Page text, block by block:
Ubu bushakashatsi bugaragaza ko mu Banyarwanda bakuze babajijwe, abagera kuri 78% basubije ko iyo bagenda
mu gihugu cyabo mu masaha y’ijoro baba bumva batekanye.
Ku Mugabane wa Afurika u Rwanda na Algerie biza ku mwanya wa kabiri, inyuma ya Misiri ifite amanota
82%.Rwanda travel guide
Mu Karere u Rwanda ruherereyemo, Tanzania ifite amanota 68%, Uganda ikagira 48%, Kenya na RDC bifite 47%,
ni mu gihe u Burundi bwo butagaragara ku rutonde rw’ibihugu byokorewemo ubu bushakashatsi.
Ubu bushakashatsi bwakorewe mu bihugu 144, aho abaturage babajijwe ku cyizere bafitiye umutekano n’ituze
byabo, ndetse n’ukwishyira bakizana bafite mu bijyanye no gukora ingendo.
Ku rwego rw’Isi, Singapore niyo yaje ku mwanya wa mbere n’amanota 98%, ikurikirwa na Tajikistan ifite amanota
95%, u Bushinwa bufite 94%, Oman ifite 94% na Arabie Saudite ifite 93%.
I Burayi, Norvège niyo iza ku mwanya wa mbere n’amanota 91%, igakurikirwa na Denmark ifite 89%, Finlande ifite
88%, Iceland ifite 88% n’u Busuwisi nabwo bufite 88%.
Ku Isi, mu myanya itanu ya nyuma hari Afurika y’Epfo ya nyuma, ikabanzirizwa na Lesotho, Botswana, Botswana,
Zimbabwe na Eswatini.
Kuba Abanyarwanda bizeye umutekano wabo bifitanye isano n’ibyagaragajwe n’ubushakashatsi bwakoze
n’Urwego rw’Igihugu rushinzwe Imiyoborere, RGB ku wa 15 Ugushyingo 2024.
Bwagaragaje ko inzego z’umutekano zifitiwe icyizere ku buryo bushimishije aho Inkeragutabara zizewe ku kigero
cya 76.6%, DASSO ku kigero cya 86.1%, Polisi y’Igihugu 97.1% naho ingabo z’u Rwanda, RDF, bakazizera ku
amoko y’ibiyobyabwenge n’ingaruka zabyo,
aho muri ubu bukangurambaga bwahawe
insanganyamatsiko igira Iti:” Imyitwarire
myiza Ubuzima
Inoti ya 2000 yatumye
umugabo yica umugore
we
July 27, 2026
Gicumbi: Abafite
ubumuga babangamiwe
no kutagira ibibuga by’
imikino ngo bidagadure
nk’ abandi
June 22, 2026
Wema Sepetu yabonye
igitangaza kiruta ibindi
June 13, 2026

### TO DO
Using the entries shown above, reproduce verbatim the lines from the line bearing "88%, Iceland ifite" to the line bearing "Bwagaragaje ko inzego", inclusive.

### EXERCISE RESULT
88%, Iceland ifite 88% n’u Busuwisi nabwo bufite 88%.
Ku Isi, mu myanya itanu ya nyuma hari Afurika y’Epfo ya nyuma, ikabanzirizwa na Lesotho, Botswana, Botswana,
Zimbabwe na Eswatini.
Kuba Abanyarwanda bizeye umutekano wabo bifitanye isano n’ibyagaragajwe n’ubushakashatsi bwakoze
n’Urwego rw’Igihugu rushinzwe Imiyoborere, RGB ku wa 15 Ugushyingo 2024.
Bwagaragaje ko inzego z’umutekano zifitiwe icyizere ku buryo bushimishije aho Inkeragutabara zizewe ku kigero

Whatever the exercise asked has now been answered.